However, we are hearing now that some of the evidence presented was inaccurate. According to Macworld and WebWereld.nl the images used do not show the Tab 10.1 properly. According to Samsung’s site the Tab 10.1 has dimensions of 257.7 x 175.3mm this represents an aspect ratio of 1:1.46. Careful review of the image in Apple’s complain reveal that it has an aspect ratio closer to 1:1.36 putting it very close to the dimensions of Apple’s iPad2.

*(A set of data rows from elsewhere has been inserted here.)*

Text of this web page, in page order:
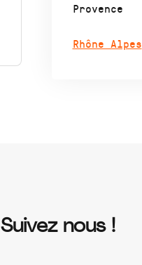
Provence
Rhône Alpes
Suivez nous !
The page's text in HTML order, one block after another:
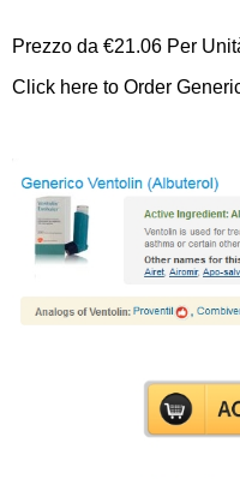
Prezzo da €21.06 Per
Click here to Order
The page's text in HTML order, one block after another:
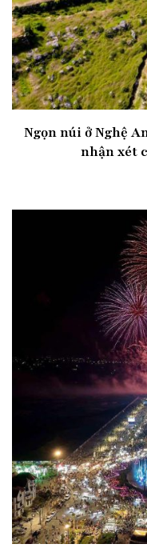
Ngọn núi ở Nghệ
nhận xét
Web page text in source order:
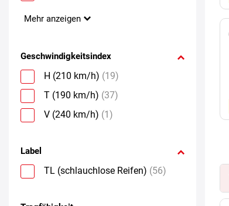
Mehr anzeigen
Geschwindigkeitsindex
H (210 km/h) (19)
T (190 km/h) (37)
V (240 km/h) (1)
Label
TL (schlauchlose Reifen) (56)
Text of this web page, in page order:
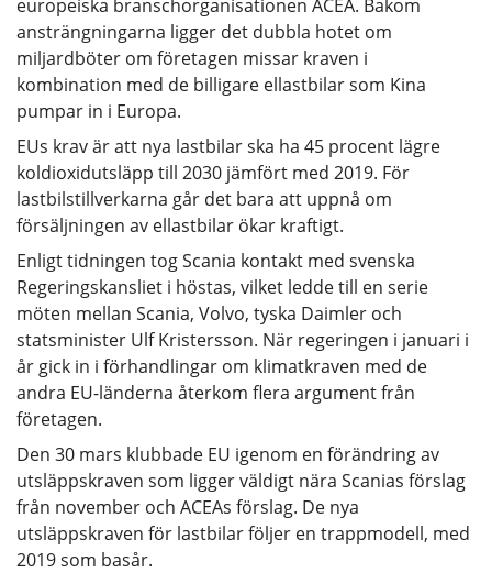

Now the question is whether Apple actually manipulated this image or if they used outdated images (knowingly or not). If it is the former then Apple is in serious trouble as they have presented false evidence in a legal proceeding. If it is the later then they will still face some serious consequences as it is the plaintiff’s responsibility to present accurate information in any litigation (even in the EU). Samsung has filed an appeal to the original injunction and with this new evidence they have a very good chance of winning. No matter the cause I am sure that the Court System will be keeping a closer eye on Apple in the future. Let’s remember Apple’s presentation during the “grip of death” problem and the iPhone 4 where they cherry picked three phones to prove the grip issue was global. After that incident it was shown that even with those phones the issue was very limited and not the same as what Apple was trying to show. It actually prompted statements and the threat of legal action from Samsung and HTC at the time. So we would honestly not be surprised to find that Apple knowingly used an outdated image of the Tab 10.1 in their evidence to further their case.


Apples-Flawed-EvidencePicture Credit WeWerld.nl

It will be interesting to watch the outcome of this one.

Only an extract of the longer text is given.